_WHAT IS EXPECTED_. Copy out exactly the lines spanning the line with "Туры из Йошкар-Олы (57, 125)" to the line with "pixels as (x1, y1, x2, y2)", inclusive, from the data underneath, with no pictures.

Data entries

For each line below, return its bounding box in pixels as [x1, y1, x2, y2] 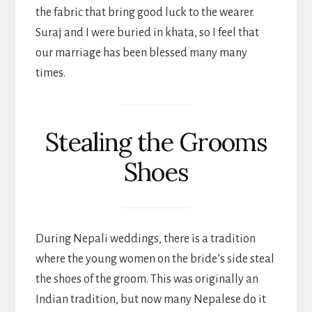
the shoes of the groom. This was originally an [35, 273, 258, 286]
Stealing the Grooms [45, 125, 267, 158]
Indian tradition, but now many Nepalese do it [35, 293, 266, 306]
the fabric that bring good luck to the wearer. [35, 6, 254, 19]
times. [35, 67, 65, 80]
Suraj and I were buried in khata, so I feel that [35, 26, 259, 40]
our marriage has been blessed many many [35, 47, 247, 60]
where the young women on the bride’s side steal [35, 253, 274, 266]
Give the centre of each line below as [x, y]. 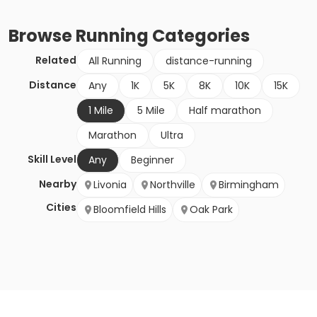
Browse [42, 36]
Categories [199, 36]
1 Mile [101, 111]
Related [56, 60]
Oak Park [211, 210]
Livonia [110, 185]
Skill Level [52, 160]
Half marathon [225, 111]
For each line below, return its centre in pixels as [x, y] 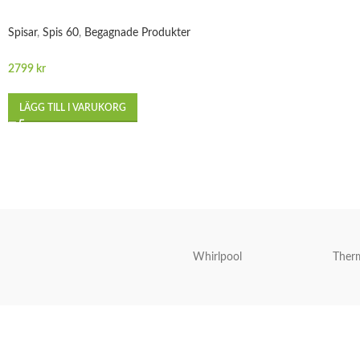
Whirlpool [217, 257]
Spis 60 [61, 33]
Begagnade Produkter [137, 33]
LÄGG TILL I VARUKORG [73, 107]
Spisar [22, 33]
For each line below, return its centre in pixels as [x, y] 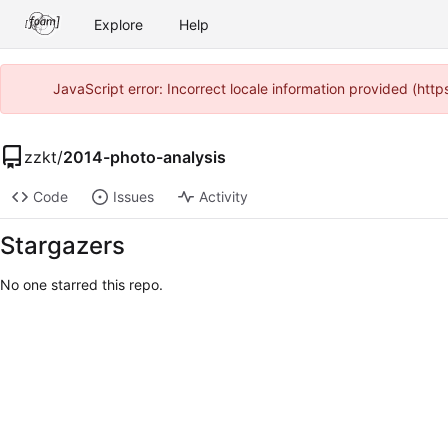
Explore [119, 24]
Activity [223, 197]
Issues [133, 197]
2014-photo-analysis [144, 156]
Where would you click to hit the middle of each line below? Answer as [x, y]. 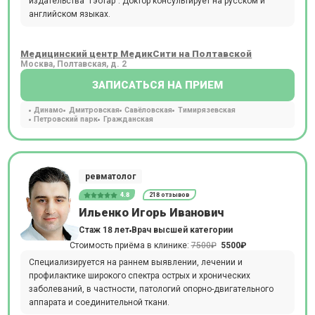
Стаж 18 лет [104, 230]
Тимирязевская [206, 110]
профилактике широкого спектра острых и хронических [139, 275]
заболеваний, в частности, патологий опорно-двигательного [151, 289]
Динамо [49, 110]
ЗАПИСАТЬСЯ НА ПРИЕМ [157, 85]
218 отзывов [169, 195]
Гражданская [128, 120]
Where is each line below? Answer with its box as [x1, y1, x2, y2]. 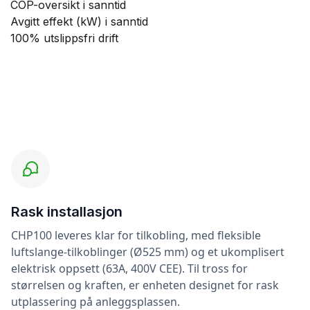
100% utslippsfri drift [10, 31, 118, 46]
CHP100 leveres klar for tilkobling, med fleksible [11, 228, 261, 244]
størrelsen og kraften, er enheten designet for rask [11, 277, 279, 293]
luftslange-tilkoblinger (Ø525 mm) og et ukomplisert [11, 244, 284, 260]
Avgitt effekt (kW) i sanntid [10, 15, 148, 29]
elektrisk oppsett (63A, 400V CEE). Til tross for [11, 261, 248, 277]
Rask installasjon [11, 203, 122, 221]
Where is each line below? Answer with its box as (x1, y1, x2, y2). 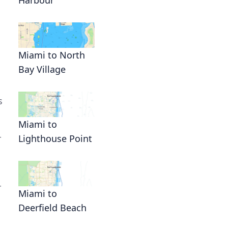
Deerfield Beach (18, 201, 87, 214)
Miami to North (18, 48, 85, 61)
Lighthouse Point (18, 132, 92, 145)
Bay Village (18, 63, 66, 75)
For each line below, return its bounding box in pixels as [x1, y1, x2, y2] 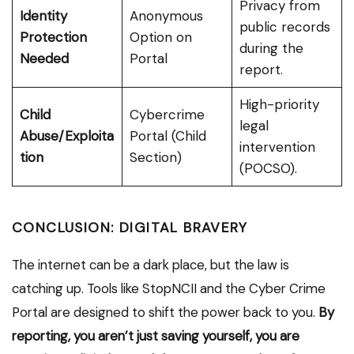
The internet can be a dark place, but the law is [12, 256, 289, 274]
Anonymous [129, 7, 203, 25]
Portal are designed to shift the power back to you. [12, 303, 318, 322]
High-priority [239, 96, 319, 114]
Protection [19, 28, 87, 47]
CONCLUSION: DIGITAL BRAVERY [12, 219, 248, 237]
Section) [129, 149, 182, 167]
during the [239, 40, 303, 58]
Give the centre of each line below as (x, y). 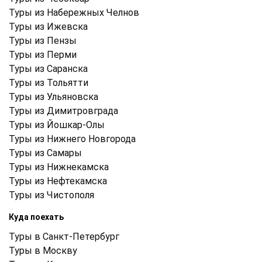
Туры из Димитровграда (63, 111)
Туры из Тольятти (49, 82)
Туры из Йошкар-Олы (57, 125)
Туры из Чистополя (51, 195)
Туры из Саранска (48, 68)
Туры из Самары (45, 153)
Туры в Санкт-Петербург (64, 236)
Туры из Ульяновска (54, 96)
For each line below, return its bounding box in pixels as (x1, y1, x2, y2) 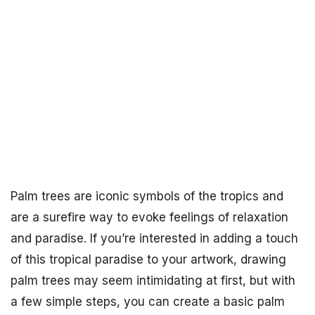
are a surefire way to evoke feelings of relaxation (11, 210, 288, 224)
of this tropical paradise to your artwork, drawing (11, 252, 286, 266)
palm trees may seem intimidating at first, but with (11, 274, 295, 288)
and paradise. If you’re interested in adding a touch (11, 231, 298, 245)
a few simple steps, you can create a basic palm (11, 295, 285, 309)
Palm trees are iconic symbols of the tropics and (11, 189, 283, 203)

_TASK RESPONSE_.
Туры из Йошкар-Олы (57, 125)
Туры из Чистополя (51, 195)
Туры из Саранска (48, 68)
Туры из Самары (45, 153)
Туры в Санкт-Петербург (64, 236)
Туры из Ульяновска (54, 96)
For each line below, return its bounding box in pixels as (x1, y1, x2, y2) 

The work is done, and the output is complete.